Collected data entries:
◇ ◇ ◇
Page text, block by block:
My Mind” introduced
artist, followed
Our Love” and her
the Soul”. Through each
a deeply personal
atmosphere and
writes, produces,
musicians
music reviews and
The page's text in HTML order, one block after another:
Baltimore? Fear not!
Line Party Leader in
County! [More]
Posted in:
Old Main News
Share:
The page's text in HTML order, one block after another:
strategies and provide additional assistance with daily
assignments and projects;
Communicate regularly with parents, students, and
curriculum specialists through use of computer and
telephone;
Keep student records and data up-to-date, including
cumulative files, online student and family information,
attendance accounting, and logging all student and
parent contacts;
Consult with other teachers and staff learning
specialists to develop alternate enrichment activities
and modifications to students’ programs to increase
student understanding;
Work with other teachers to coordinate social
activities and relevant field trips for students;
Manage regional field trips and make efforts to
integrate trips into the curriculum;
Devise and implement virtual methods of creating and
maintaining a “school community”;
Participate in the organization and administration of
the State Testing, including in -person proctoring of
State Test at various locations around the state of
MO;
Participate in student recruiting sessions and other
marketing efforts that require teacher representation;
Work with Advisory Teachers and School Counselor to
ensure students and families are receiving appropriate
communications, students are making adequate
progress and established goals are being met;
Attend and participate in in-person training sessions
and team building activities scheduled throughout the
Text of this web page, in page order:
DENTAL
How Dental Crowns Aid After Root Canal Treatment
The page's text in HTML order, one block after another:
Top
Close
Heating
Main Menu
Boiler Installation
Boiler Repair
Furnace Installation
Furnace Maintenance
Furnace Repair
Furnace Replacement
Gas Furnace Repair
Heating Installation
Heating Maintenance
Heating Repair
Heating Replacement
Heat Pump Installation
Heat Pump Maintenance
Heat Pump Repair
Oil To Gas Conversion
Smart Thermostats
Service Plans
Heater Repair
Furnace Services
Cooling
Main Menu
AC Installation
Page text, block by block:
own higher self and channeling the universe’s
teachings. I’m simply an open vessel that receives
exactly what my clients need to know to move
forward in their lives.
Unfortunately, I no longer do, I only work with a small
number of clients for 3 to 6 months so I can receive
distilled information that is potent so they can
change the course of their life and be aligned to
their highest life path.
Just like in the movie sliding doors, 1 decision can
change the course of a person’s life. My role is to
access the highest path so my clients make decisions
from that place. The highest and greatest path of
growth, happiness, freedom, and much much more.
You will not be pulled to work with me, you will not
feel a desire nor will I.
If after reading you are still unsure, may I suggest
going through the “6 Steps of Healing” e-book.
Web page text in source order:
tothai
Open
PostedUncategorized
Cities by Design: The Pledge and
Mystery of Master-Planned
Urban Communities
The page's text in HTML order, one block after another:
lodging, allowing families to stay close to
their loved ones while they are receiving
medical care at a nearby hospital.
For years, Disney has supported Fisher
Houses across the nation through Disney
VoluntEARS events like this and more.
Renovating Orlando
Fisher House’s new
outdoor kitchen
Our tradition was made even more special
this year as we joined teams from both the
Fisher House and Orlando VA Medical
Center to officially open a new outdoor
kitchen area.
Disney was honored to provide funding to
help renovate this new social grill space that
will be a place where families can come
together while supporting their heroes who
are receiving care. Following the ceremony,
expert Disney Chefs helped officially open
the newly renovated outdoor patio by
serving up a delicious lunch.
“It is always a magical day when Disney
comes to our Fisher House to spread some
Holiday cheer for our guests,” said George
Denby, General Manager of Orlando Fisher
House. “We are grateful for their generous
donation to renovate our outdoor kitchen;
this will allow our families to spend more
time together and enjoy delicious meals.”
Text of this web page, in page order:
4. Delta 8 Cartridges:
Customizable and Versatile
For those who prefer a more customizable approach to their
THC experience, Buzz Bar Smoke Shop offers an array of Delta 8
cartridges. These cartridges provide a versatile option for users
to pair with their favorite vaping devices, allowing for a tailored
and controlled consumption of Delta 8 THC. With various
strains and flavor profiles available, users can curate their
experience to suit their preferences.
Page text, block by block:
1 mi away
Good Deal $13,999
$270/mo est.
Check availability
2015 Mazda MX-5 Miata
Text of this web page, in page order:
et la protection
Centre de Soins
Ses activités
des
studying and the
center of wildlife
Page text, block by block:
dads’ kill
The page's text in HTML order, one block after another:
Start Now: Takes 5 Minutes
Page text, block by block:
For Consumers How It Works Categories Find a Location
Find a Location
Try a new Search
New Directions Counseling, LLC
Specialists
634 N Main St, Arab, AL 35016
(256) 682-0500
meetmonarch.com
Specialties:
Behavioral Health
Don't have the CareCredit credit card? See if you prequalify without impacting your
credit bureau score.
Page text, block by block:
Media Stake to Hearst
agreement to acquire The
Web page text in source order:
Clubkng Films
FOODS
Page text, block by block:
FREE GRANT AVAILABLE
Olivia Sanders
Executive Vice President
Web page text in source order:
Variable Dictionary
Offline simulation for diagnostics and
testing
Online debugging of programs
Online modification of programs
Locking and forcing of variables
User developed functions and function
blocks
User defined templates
◇ ◇ ◇
- _Task to complete_: Every line above must appear again in your reply, exactly as written.

- _Completed exercise_:
Page text, block by block:
My Mind” introduced
artist, followed
Our Love” and her
the Soul”. Through each
a deeply personal
atmosphere and
writes, produces,
musicians
music reviews and
The page's text in HTML order, one block after another:
Baltimore? Fear not!
Line Party Leader in
County! [More]
Posted in:
Old Main News
Share:
The page's text in HTML order, one block after another:
strategies and provide additional assistance with daily
assignments and projects;
Communicate regularly with parents, students, and
curriculum specialists through use of computer and
telephone;
Keep student records and data up-to-date, including
cumulative files, online student and family information,
attendance accounting, and logging all student and
parent contacts;
Consult with other teachers and staff learning
specialists to develop alternate enrichment activities
and modifications to students’ programs to increase
student understanding;
Work with other teachers to coordinate social
activities and relevant field trips for students;
Manage regional field trips and make efforts to
integrate trips into the curriculum;
Devise and implement virtual methods of creating and
maintaining a “school community”;
Participate in the organization and administration of
the State Testing, including in -person proctoring of
State Test at various locations around the state of
MO;
Participate in student recruiting sessions and other
marketing efforts that require teacher representation;
Work with Advisory Teachers and School Counselor to
ensure students and families are receiving appropriate
communications, students are making adequate
progress and established goals are being met;
Attend and participate in in-person training sessions
and team building activities scheduled throughout the
Text of this web page, in page order:
DENTAL
How Dental Crowns Aid After Root Canal Treatment
The page's text in HTML order, one block after another:
Top
Close
Heating
Main Menu
Boiler Installation
Boiler Repair
Furnace Installation
Furnace Maintenance
Furnace Repair
Furnace Replacement
Gas Furnace Repair
Heating Installation
Heating Maintenance
Heating Repair
Heating Replacement
Heat Pump Installation
Heat Pump Maintenance
Heat Pump Repair
Oil To Gas Conversion
Smart Thermostats
Service Plans
Heater Repair
Furnace Services
Cooling
Main Menu
AC Installation
Page text, block by block:
own higher self and channeling the universe’s
teachings. I’m simply an open vessel that receives
exactly what my clients need to know to move
forward in their lives.
Unfortunately, I no longer do, I only work with a small
number of clients for 3 to 6 months so I can receive
distilled information that is potent so they can
change the course of their life and be aligned to
their highest life path.
Just like in the movie sliding doors, 1 decision can
change the course of a person’s life. My role is to
access the highest path so my clients make decisions
from that place. The highest and greatest path of
growth, happiness, freedom, and much much more.
You will not be pulled to work with me, you will not
feel a desire nor will I.
If after reading you are still unsure, may I suggest
going through the “6 Steps of Healing” e-book.
Web page text in source order:
tothai
Open
PostedUncategorized
Cities by Design: The Pledge and
Mystery of Master-Planned
Urban Communities
The page's text in HTML order, one block after another:
lodging, allowing families to stay close to
their loved ones while they are receiving
medical care at a nearby hospital.
For years, Disney has supported Fisher
Houses across the nation through Disney
VoluntEARS events like this and more.
Renovating Orlando
Fisher House’s new
outdoor kitchen
Our tradition was made even more special
this year as we joined teams from both the
Fisher House and Orlando VA Medical
Center to officially open a new outdoor
kitchen area.
Disney was honored to provide funding to
help renovate this new social grill space that
will be a place where families can come
together while supporting their heroes who
are receiving care. Following the ceremony,
expert Disney Chefs helped officially open
the newly renovated outdoor patio by
serving up a delicious lunch.
“It is always a magical day when Disney
comes to our Fisher House to spread some
Holiday cheer for our guests,” said George
Denby, General Manager of Orlando Fisher
House. “We are grateful for their generous
donation to renovate our outdoor kitchen;
this will allow our families to spend more
time together and enjoy delicious meals.”
Text of this web page, in page order:
4. Delta 8 Cartridges:
Customizable and Versatile
For those who prefer a more customizable approach to their
THC experience, Buzz Bar Smoke Shop offers an array of Delta 8
cartridges. These cartridges provide a versatile option for users
to pair with their favorite vaping devices, allowing for a tailored
and controlled consumption of Delta 8 THC. With various
strains and flavor profiles available, users can curate their
experience to suit their preferences.
Page text, block by block:
1 mi away
Good Deal $13,999
$270/mo est.
Check availability
2015 Mazda MX-5 Miata
Text of this web page, in page order:
et la protection
Centre de Soins
Ses activités
des
studying and the
center of wildlife
Page text, block by block:
dads’ kill
The page's text in HTML order, one block after another:
Start Now: Takes 5 Minutes
Page text, block by block:
For Consumers How It Works Categories Find a Location
Find a Location
Try a new Search
New Directions Counseling, LLC
Specialists
634 N Main St, Arab, AL 35016
(256) 682-0500
meetmonarch.com
Specialties:
Behavioral Health
Don't have the CareCredit credit card? See if you prequalify without impacting your
credit bureau score.
Page text, block by block:
Media Stake to Hearst
agreement to acquire The
Web page text in source order:
Clubkng Films
FOODS
Page text, block by block:
FREE GRANT AVAILABLE
Olivia Sanders
Executive Vice President
Web page text in source order:
Variable Dictionary
Offline simulation for diagnostics and
testing
Online debugging of programs
Online modification of programs
Locking and forcing of variables
User developed functions and function
blocks
User defined templates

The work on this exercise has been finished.